***** TASK INPUT

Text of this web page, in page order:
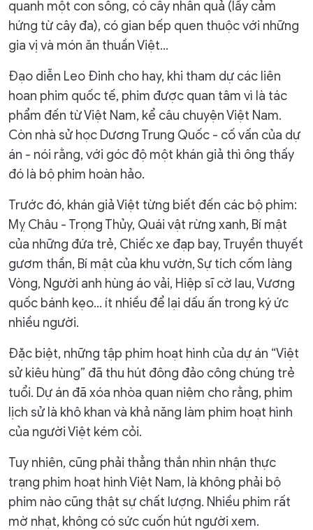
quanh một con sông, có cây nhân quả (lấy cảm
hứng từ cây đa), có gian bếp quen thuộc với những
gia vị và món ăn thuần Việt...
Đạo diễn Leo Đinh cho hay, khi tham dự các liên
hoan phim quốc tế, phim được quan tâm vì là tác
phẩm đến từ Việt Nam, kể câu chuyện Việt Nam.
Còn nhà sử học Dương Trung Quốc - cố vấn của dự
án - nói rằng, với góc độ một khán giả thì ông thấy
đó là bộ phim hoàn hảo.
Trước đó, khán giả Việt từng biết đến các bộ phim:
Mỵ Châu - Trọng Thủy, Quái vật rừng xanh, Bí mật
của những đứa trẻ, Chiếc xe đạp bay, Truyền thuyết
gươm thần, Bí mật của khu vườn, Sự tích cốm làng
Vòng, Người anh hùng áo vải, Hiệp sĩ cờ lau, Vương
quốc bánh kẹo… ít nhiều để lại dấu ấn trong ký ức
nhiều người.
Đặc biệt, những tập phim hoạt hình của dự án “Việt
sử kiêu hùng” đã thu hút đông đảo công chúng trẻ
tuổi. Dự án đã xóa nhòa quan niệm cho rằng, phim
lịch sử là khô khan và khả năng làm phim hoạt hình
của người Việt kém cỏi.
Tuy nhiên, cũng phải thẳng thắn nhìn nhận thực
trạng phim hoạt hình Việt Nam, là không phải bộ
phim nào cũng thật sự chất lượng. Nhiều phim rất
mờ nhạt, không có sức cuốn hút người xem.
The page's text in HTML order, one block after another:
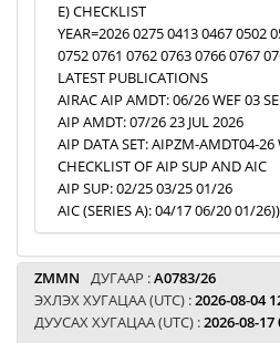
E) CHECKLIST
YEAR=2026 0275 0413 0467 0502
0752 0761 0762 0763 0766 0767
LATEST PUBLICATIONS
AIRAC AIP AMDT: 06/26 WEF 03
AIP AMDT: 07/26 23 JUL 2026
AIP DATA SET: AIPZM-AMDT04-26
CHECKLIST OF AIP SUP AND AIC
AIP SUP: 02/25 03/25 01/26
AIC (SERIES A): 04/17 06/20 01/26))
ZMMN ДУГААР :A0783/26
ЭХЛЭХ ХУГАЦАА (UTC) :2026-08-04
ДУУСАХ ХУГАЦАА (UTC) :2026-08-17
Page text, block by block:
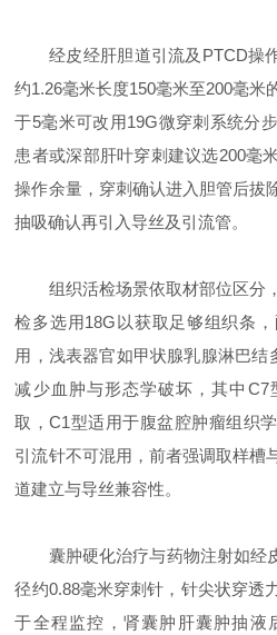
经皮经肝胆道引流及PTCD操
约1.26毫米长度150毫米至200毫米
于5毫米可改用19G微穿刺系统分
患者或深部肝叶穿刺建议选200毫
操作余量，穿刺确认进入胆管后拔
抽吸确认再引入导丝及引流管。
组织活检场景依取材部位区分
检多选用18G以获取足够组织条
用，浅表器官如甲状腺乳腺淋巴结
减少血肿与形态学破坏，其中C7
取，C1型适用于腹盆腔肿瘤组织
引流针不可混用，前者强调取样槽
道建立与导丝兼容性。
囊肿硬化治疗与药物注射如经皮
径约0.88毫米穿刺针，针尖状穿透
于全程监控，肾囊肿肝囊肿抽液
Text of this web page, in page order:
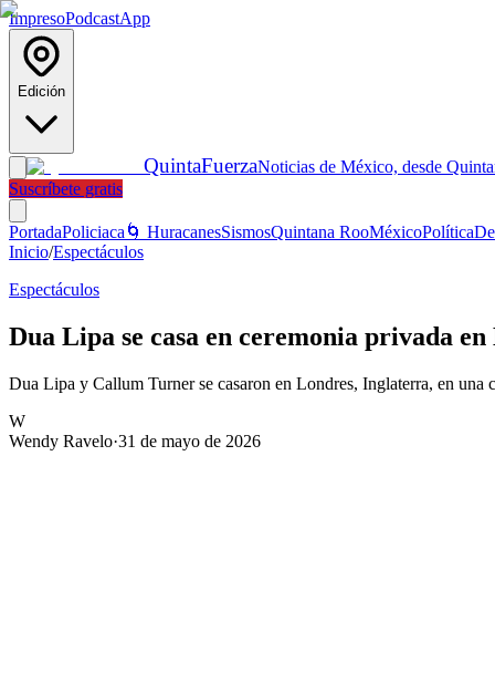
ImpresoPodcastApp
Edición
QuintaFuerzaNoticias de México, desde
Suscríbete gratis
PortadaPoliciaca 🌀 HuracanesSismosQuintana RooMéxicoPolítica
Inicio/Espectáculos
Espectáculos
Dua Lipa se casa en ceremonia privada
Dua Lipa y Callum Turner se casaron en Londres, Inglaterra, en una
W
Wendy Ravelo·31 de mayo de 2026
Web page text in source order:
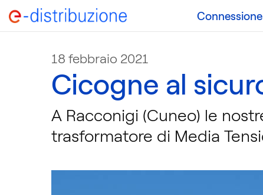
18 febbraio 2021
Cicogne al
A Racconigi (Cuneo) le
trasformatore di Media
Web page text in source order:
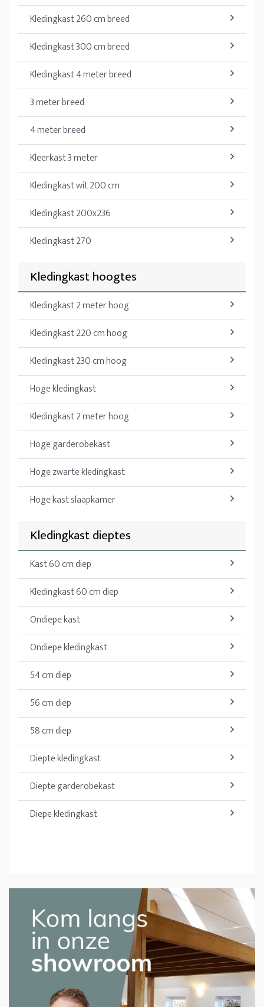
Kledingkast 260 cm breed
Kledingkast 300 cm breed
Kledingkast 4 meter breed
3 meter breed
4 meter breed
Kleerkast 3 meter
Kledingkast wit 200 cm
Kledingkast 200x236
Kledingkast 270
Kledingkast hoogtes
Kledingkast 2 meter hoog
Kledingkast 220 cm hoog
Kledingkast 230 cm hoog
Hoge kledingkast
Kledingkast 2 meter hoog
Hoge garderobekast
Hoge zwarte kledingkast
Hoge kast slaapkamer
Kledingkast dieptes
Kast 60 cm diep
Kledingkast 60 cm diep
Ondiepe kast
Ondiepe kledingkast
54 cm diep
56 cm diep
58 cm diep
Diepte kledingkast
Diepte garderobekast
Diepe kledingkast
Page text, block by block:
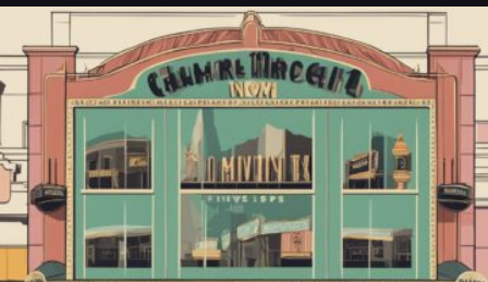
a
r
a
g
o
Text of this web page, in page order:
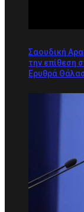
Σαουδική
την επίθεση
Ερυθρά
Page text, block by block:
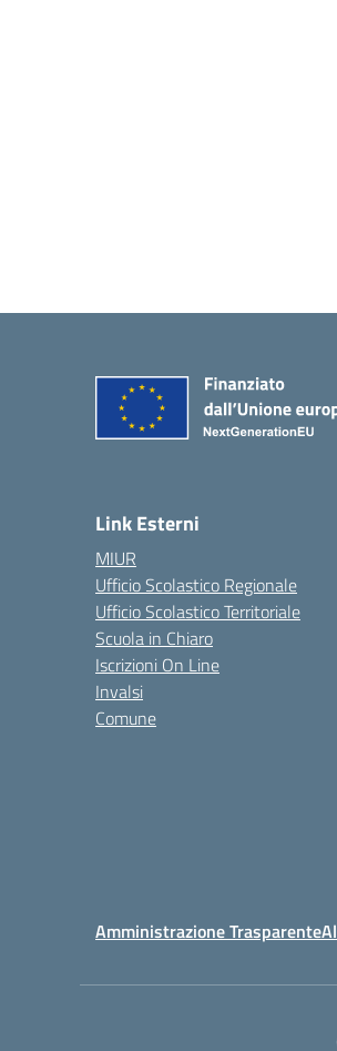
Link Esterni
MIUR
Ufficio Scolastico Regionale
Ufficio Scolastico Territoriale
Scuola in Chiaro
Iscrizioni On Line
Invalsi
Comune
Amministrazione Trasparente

**********
***** TASK INPUT

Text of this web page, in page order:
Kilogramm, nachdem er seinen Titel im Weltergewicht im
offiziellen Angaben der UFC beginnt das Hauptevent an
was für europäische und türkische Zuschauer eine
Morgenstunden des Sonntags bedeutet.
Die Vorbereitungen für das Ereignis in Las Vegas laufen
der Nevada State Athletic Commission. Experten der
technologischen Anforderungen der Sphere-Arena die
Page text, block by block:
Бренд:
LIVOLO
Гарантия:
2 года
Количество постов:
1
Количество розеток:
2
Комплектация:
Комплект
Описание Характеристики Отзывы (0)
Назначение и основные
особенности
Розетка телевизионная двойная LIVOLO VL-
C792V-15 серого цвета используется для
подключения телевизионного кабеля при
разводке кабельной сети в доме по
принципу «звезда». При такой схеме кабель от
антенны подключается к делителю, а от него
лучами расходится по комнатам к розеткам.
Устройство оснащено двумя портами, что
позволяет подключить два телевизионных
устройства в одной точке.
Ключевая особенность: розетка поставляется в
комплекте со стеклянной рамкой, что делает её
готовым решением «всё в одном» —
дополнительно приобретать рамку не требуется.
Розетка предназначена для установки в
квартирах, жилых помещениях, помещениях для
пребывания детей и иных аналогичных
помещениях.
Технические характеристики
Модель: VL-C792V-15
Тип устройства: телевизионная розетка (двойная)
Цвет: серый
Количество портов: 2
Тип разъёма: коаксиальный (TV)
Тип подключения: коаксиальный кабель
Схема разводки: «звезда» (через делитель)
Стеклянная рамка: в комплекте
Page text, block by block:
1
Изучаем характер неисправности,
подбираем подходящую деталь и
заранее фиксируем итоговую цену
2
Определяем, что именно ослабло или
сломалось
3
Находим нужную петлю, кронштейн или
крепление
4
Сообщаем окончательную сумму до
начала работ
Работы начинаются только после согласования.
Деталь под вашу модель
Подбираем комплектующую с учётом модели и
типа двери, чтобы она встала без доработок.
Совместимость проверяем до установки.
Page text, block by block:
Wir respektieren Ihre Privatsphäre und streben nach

**********
***** TASK INPUT

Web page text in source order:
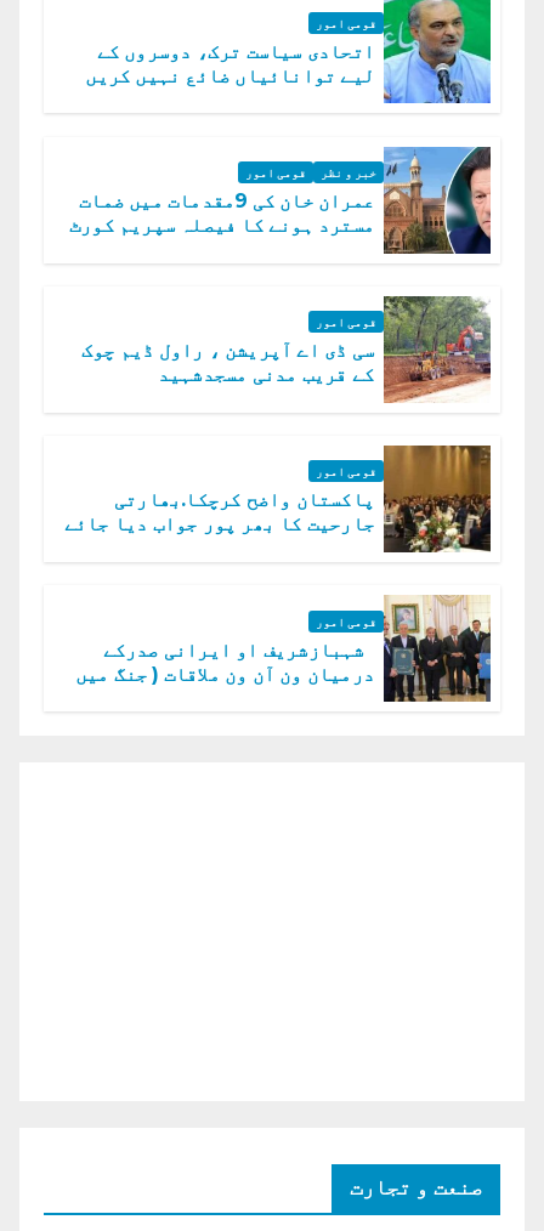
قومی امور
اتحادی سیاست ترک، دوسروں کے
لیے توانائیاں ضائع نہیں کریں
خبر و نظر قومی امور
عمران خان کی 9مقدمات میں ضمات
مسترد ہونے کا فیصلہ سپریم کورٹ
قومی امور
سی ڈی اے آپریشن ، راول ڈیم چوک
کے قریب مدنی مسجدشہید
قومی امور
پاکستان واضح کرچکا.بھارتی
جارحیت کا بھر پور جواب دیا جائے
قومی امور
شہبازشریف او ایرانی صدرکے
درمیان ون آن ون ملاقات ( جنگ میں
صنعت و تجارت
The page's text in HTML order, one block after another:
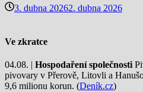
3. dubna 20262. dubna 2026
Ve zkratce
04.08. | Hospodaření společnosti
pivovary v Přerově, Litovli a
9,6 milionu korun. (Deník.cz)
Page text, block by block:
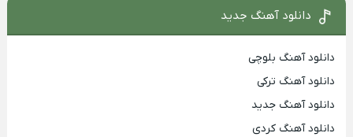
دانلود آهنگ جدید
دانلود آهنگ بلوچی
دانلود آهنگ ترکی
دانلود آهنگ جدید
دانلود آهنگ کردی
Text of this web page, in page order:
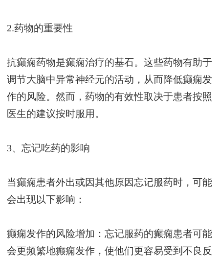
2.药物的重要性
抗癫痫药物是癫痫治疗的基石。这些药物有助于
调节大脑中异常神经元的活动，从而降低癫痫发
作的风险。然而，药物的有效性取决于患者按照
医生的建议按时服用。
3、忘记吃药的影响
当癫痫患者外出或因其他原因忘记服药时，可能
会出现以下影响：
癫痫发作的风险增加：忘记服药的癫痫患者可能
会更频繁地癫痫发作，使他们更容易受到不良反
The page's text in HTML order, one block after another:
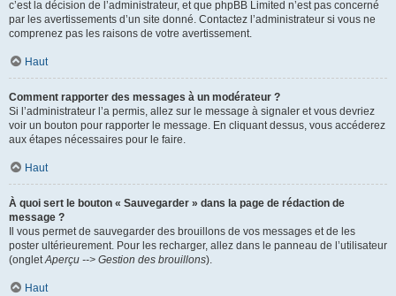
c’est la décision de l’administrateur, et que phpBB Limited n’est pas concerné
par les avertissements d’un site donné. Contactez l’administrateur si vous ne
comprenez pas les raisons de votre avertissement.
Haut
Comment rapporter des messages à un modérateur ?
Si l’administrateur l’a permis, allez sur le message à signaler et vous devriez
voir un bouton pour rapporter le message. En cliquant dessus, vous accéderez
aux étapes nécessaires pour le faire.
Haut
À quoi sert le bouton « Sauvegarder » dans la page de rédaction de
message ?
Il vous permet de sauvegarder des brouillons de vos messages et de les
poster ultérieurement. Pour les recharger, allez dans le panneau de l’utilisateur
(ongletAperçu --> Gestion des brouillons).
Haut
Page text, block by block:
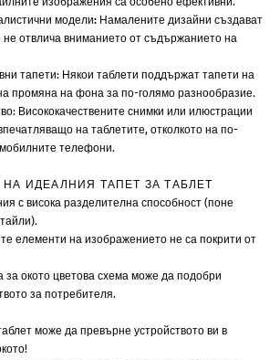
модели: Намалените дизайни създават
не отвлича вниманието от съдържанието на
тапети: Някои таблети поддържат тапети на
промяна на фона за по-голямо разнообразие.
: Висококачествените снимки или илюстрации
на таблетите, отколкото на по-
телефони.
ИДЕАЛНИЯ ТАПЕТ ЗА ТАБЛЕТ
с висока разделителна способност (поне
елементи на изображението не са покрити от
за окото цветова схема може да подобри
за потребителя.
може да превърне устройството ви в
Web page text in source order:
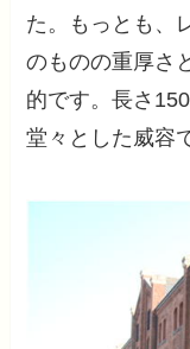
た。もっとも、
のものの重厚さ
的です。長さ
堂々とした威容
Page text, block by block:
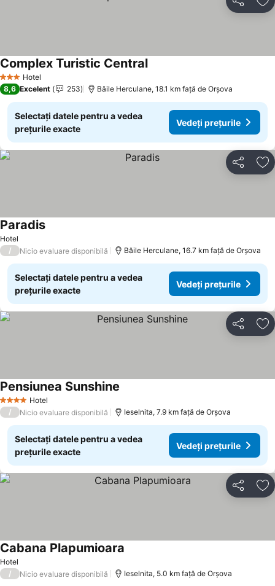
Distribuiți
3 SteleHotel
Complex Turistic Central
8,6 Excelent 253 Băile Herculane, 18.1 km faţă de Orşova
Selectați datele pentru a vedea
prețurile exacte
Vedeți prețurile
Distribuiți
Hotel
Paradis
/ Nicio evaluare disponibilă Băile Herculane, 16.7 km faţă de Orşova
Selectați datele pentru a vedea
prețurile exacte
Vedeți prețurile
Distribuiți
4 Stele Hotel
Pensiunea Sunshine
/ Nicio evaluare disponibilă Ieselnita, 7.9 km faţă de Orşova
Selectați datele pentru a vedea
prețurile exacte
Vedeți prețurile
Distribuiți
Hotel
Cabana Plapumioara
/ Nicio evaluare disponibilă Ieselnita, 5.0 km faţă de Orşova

**********

→ ACTION ITEM: Return each line of the data above that includes the word "помещениях".

→ WRITTEN SOLUTION:
квартирах, жилых помещениях, помещениях для
помещениях.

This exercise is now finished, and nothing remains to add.